Verbatim copy without pictures. Please print every entry as it stands.

Start of Block

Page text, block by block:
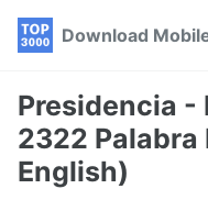
Skip
navigation
Skip
Skip
Download
Presidencia -
2322 Palabra
English)
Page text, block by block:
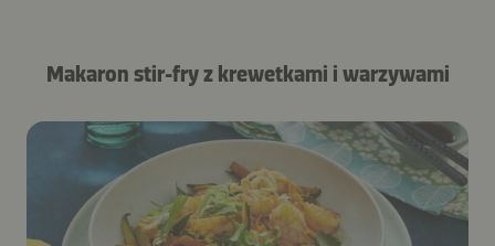
Makaron stir-fry z krewetkami i warzywami
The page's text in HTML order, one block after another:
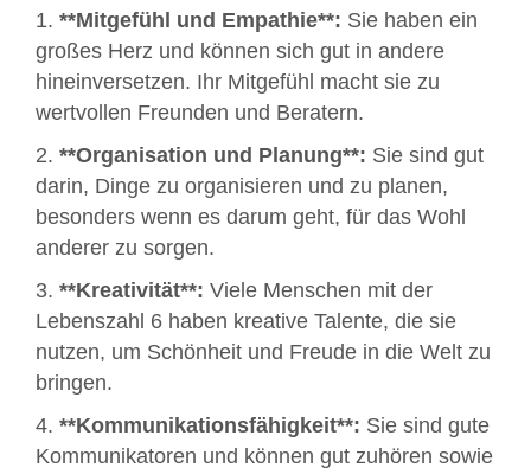
1. **Mitgefühl und Empathie**: Sie haben ein
großes Herz und können sich gut in andere
hineinversetzen. Ihr Mitgefühl macht sie zu
wertvollen Freunden und Beratern.
2. **Organisation und Planung**: Sie sind gut
darin, Dinge zu organisieren und zu planen,
besonders wenn es darum geht, für das Wohl
anderer zu sorgen.
3. **Kreativität**: Viele Menschen mit der
Lebenszahl 6 haben kreative Talente, die sie
nutzen, um Schönheit und Freude in die Welt zu
bringen.
4. **Kommunikationsfähigkeit**: Sie sind gute
Kommunikatoren und können gut zuhören sowie
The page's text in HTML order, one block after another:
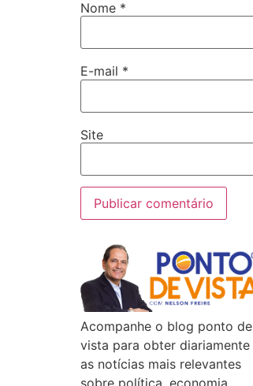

End of Block

**Response box:**
Page text, block by block:
Skip
navigation
Skip
Skip
Download
Presidencia -
2322 Palabra
English)
Page text, block by block:
Makaron stir-fry z krewetkami i warzywami
The page's text in HTML order, one block after another:
1. **Mitgefühl und Empathie**: Sie haben ein
großes Herz und können sich gut in andere
hineinversetzen. Ihr Mitgefühl macht sie zu
wertvollen Freunden und Beratern.
2. **Organisation und Planung**: Sie sind gut
darin, Dinge zu organisieren und zu planen,
besonders wenn es darum geht, für das Wohl
anderer zu sorgen.
3. **Kreativität**: Viele Menschen mit der
Lebenszahl 6 haben kreative Talente, die sie
nutzen, um Schönheit und Freude in die Welt zu
bringen.
4. **Kommunikationsfähigkeit**: Sie sind gute
Kommunikatoren und können gut zuhören sowie
The page's text in HTML order, one block after another:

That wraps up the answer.